- **Task goal**
Repeat the data word for word, excluding every picture.

- **Extracted data**
• • • • •

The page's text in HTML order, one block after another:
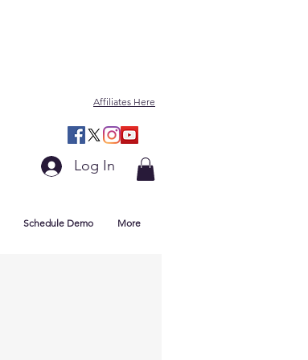
Affiliates Here
Log In
Schedule Demo More
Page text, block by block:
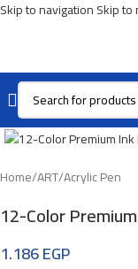
Skip to navigationSkip
Click To Enlarge
Home/ART/Acrylic Pen
12-Color
1.186EGP
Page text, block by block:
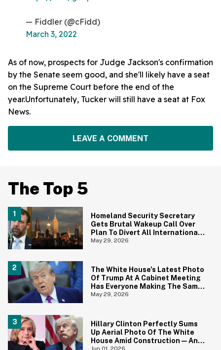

• • • • •

- **Response for this exercise**
The page's text in HTML order, one block after another:
Affiliates Here
Log In
Schedule Demo More
Page text, block by block:
Skip to navigationSkip
Click To Enlarge
Home/ART/Acrylic Pen
12-Color
1.186EGP
Page text, block by block:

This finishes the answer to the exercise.